A moneylender made sense. Joscelin Grey might well have borrowed money
when he lost his small possessions in the affair with Latterly, and his family
would not help. Had the moneylender meant to injure him a little, to frighten
repayment from him, and warn other tardy borrowers, and when Grey had fought
back it had gone too far? It was possible. And Yeats's visitor had been a moneylender's
ruffian. Yeats and Grimwade had both said he was a big man, lean and strong, as
far as they could tell under his clothes.

What a baptism for Evan. He had said nothing about it afterwards. He had
not even asked if Monk would really have arrested people he knew to be innocent
and then spread the word the screever had betrayed them.

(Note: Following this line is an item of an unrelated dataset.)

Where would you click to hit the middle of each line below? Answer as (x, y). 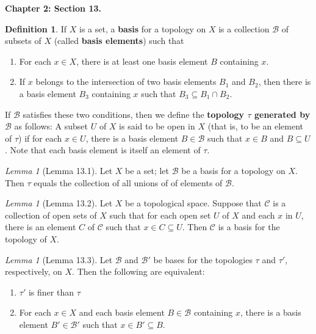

Monk flinched as he remembered what he had said; but it had simply been
what instinct directed. It was a streak of ruthlessness in himself he had been
unaware of; and it would have shocked him in anyone else. Was that really what
he was like? Surely it was only a threat, and he would never have carried it
out? Or would he? He remembered the anger that had welled up inside him at the
mention of moneylenders, parasites of the desperate poor who clung to
respectability, to a few precious standards. Sometimes a man's honesty was his
only real possession, his only source of pride and identity in the anonymous,
wretched, teeming multitude.

What had Evan thought of him? He cared; it was a miserable thought that
Evan would be disillusioned, finding

his methods as ugly as the crime he fought, not understanding he was
using words, only words.

Or did Evan know him better than he knew himself? Evan would know his
past. Perhaps in the past the words had been a warning, and reality had
followed.

And what would Imogen Latterly have felt? It was a preposterous dream.
The rookeries were as foreign to her as the planets in the sky. She would be
sick, disgusted even to see them, let alone to have passed through them and
dealt with their occupants. If she had seen him threaten the screever, standing
in the filthy room, she would not permit him to enter her house again.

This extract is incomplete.